(Saved data entries)
•••••
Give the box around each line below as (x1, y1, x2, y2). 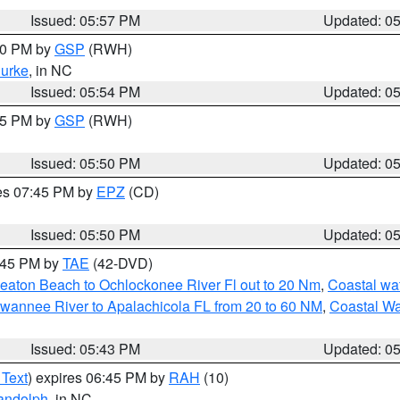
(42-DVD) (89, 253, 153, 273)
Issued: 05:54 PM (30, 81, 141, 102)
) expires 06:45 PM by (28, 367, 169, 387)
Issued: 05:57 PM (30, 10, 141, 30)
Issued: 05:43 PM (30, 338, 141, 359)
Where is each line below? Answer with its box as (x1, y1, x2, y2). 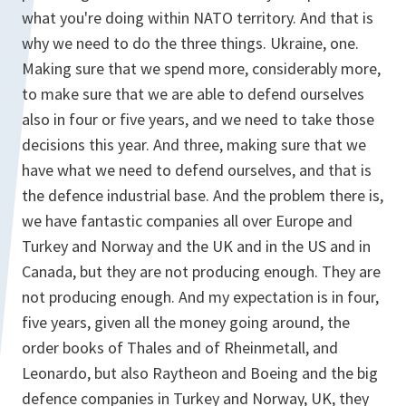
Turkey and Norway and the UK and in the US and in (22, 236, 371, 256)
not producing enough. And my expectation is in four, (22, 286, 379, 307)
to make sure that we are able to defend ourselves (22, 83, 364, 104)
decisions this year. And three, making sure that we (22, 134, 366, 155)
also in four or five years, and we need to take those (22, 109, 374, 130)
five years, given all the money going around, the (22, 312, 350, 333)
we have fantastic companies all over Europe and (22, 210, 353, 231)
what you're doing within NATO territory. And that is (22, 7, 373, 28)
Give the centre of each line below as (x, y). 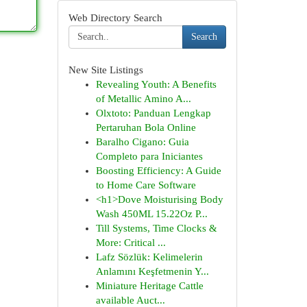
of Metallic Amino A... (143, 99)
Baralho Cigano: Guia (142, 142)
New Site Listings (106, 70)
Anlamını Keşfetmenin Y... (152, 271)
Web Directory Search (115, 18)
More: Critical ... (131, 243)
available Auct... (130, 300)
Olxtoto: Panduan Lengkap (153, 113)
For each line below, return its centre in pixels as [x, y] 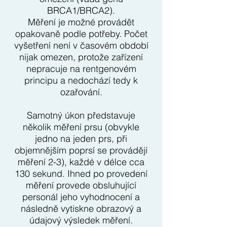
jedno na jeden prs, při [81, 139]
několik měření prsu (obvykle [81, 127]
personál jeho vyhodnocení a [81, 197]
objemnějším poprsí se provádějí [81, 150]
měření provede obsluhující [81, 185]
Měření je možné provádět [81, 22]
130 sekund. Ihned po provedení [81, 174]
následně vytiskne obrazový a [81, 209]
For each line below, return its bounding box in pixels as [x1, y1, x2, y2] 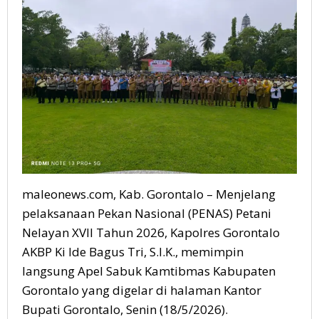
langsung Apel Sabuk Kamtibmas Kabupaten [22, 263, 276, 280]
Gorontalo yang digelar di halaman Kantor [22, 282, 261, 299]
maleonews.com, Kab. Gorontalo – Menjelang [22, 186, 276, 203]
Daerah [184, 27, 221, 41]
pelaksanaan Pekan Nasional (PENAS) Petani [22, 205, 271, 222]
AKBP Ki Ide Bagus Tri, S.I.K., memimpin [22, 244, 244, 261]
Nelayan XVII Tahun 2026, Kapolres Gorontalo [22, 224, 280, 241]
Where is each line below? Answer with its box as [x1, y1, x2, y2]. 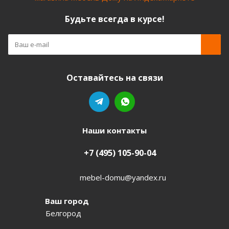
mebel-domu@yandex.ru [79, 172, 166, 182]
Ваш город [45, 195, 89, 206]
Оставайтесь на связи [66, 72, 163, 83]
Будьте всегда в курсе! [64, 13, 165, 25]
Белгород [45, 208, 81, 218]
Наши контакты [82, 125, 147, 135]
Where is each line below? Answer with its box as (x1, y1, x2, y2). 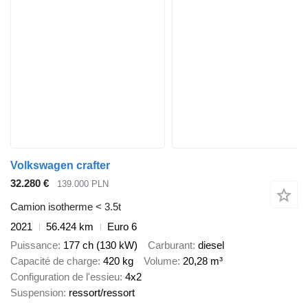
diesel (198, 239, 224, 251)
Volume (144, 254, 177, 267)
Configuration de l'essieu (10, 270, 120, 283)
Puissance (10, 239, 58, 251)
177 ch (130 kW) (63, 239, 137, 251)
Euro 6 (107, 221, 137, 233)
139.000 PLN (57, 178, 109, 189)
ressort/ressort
•••••
→ WHAT IS NEEDED: Would you set down only the lines above from the line with "Turkey and Norway" to the line with "Give the centre", both included, exactly as they stand and without the pictures?

→ COMPLETED TASK:
Turkey and Norway and the UK and in the US and in (22, 236, 371, 256)
not producing enough. And my expectation is in four, (22, 286, 379, 307)
to make sure that we are able to defend ourselves (22, 83, 364, 104)
decisions this year. And three, making sure that we (22, 134, 366, 155)
also in four or five years, and we need to take those (22, 109, 374, 130)
five years, given all the money going around, the (22, 312, 350, 333)
we have fantastic companies all over Europe and (22, 210, 353, 231)
what you're doing within NATO territory. And that is (22, 7, 373, 28)
Give the centre of each line below as (x, y). 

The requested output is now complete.